How long can it be practical?
As the first large-scale general medical model, how soon Med-PaLM M can be put into practical use must also be a question of concern to everyone.
Although it is "self-proclaimed" as a milestone (mainly because it approaches or exceeds SOTA in various biomedical tasks with a set of model weights), Google also pointed out that there are still many limitations to be resolved.
For example, there is a lack of high-quality benchmarks. According to Google, this is a key bottleneck in the development of general biomedical artificial intelligence so far, because only high-quality benchmarks can greatly promote the development of related fields.
However, the current MultiMedBench also has problems such as limited size of a single dataset and limited diversity of patterns and tasks (such as lack of transcriptomics and proteomics).
As another example, scaling multimodal AI models is also challenging.
In the language domain, this operation can significantly improve performance and emergency response.

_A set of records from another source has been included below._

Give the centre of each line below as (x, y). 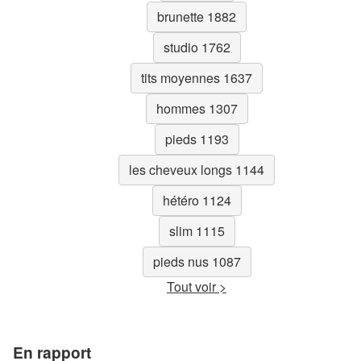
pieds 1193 (197, 139)
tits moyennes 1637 (197, 77)
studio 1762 (197, 47)
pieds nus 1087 (197, 261)
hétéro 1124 (197, 200)
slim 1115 (197, 230)
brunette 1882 (197, 16)
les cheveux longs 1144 (197, 169)
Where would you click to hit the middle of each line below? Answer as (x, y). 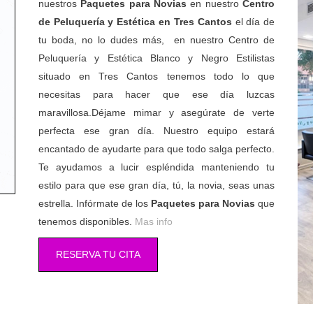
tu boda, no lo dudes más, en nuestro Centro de (156, 39)
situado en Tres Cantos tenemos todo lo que (156, 76)
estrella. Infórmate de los (95, 203)
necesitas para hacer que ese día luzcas (156, 94)
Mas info (153, 221)
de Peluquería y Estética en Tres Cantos (135, 21)
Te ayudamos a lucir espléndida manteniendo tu (156, 167)
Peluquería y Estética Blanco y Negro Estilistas (156, 58)
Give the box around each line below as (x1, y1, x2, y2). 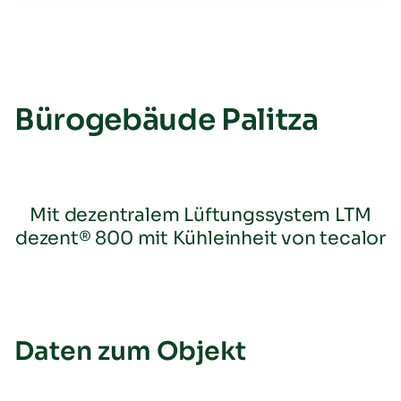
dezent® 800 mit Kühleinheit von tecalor (14, 226, 386, 250)
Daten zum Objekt (14, 335, 246, 367)
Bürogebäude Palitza (14, 100, 319, 139)
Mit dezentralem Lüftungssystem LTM (30, 202, 371, 226)
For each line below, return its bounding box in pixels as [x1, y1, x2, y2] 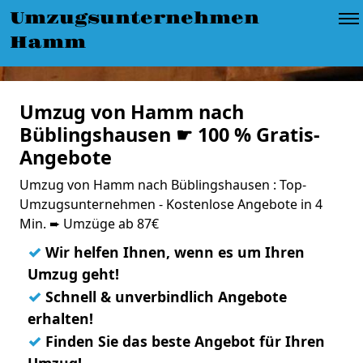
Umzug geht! [28, 264, 119, 284]
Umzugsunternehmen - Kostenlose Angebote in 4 [19, 195, 322, 213]
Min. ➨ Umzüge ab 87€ [19, 215, 159, 233]
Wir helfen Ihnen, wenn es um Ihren [41, 242, 305, 262]
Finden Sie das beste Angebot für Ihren [41, 331, 325, 351]
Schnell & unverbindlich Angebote [41, 287, 287, 306]
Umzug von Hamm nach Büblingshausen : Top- [19, 176, 306, 194]
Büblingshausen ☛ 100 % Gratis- [19, 122, 320, 147]
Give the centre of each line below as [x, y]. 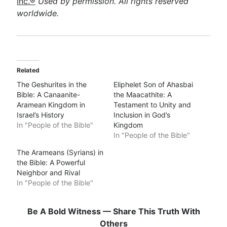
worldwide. [38, 13]
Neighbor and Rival [49, 173]
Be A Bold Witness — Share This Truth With [113, 211]
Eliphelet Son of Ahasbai [153, 84]
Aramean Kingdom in [51, 105]
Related [28, 70]
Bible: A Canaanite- [49, 94]
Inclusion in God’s [142, 115]
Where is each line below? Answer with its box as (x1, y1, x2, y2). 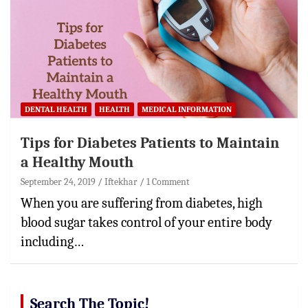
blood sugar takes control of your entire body (21, 214, 272, 230)
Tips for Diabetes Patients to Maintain (21, 133, 279, 152)
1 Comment (146, 175, 190, 188)
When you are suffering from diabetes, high (21, 195, 263, 211)
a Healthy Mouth (21, 153, 133, 171)
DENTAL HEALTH (25, 104, 87, 114)
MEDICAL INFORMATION (142, 104, 232, 114)
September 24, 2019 (21, 175, 96, 188)
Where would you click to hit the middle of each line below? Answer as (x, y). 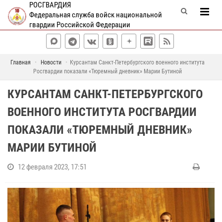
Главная (20, 62)
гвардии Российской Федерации (80, 25)
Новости (51, 62)
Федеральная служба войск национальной (95, 15)
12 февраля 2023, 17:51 (52, 167)
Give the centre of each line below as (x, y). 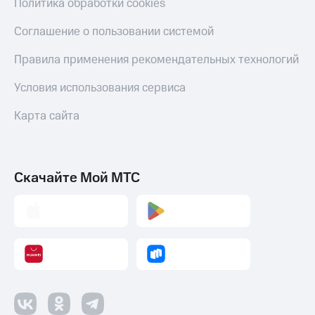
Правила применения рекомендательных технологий (156, 60)
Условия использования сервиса (100, 88)
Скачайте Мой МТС (77, 178)
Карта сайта (47, 116)
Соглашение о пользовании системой (114, 32)
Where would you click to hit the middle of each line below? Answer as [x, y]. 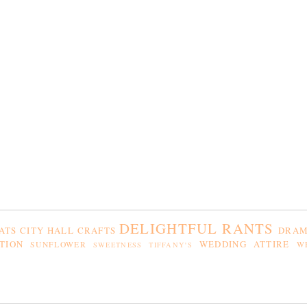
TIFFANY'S [171, 245]
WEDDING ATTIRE [244, 244]
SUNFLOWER [58, 245]
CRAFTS [97, 231]
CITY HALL [47, 231]
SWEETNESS [118, 245]
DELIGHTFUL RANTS [196, 229]
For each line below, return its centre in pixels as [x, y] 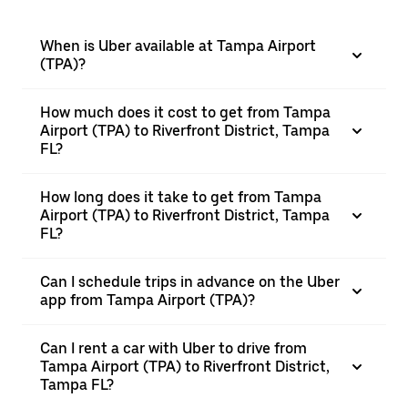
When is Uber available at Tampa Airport [178, 46]
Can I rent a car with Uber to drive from [173, 348]
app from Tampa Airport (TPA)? [148, 300]
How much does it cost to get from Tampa [185, 112]
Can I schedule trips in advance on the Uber [190, 282]
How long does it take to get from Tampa [181, 197]
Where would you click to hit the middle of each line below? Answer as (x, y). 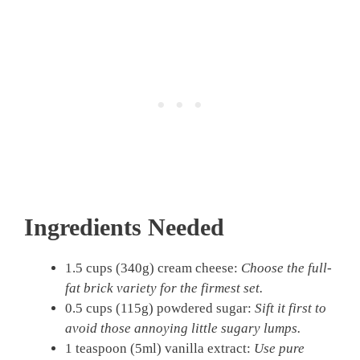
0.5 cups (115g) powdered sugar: (160, 309)
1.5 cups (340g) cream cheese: (153, 268)
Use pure (279, 349)
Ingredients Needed (124, 227)
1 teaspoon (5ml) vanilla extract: (160, 349)
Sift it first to (290, 309)
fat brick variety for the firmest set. (164, 288)
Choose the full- (286, 268)
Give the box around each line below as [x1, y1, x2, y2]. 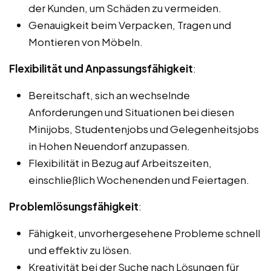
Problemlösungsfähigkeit [9, 200, 139, 214]
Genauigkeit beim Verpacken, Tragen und [28, 18, 231, 32]
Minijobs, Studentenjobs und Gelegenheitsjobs [28, 122, 259, 136]
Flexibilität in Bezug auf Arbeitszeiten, [28, 156, 212, 170]
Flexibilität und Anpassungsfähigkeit [9, 62, 193, 76]
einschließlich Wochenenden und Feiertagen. [28, 173, 249, 187]
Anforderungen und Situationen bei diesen [28, 105, 234, 119]
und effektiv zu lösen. [28, 243, 132, 257]
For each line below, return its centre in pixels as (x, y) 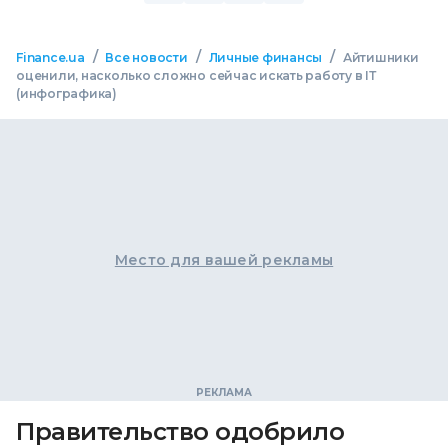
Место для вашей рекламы (224, 260)
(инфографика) (66, 93)
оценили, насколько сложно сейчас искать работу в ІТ (196, 75)
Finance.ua (50, 57)
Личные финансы (265, 57)
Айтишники (380, 57)
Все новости (146, 57)
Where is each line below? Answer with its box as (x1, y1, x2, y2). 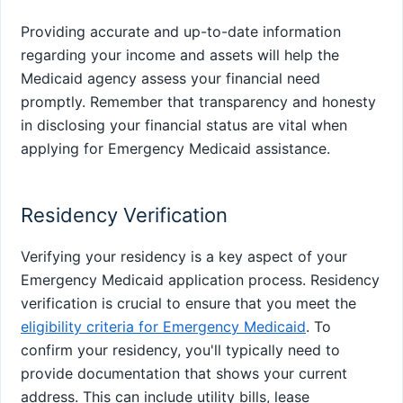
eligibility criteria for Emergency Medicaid (21, 317, 306, 336)
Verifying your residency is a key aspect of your (21, 246, 347, 265)
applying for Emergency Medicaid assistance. (21, 139, 330, 157)
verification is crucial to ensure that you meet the (21, 293, 356, 312)
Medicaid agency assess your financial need (21, 68, 320, 87)
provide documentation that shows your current (21, 363, 347, 382)
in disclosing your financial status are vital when (21, 115, 347, 134)
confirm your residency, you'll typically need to (21, 340, 340, 359)
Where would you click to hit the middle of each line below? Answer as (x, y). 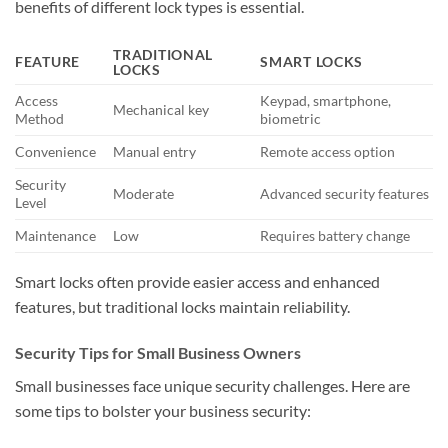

However, Google's initial experiments on Med-PaLM-M show that this is not so straightforward for multimodal generalized models in the domain of biomedical tasks due to the scarcity of medical data.
about the author
Currently, Google has only published papers on Med-PaLM M.
It has two co-authors, one of whom is Tao Tu.
He graduated from Beijing Institute of Technology (2010), graduated from Tsinghua University with a master's degree, and received a Ph.D. from Columbia University in the United States, all majoring in medical engineering. I have been working as a software engineer at Google for almost two years now.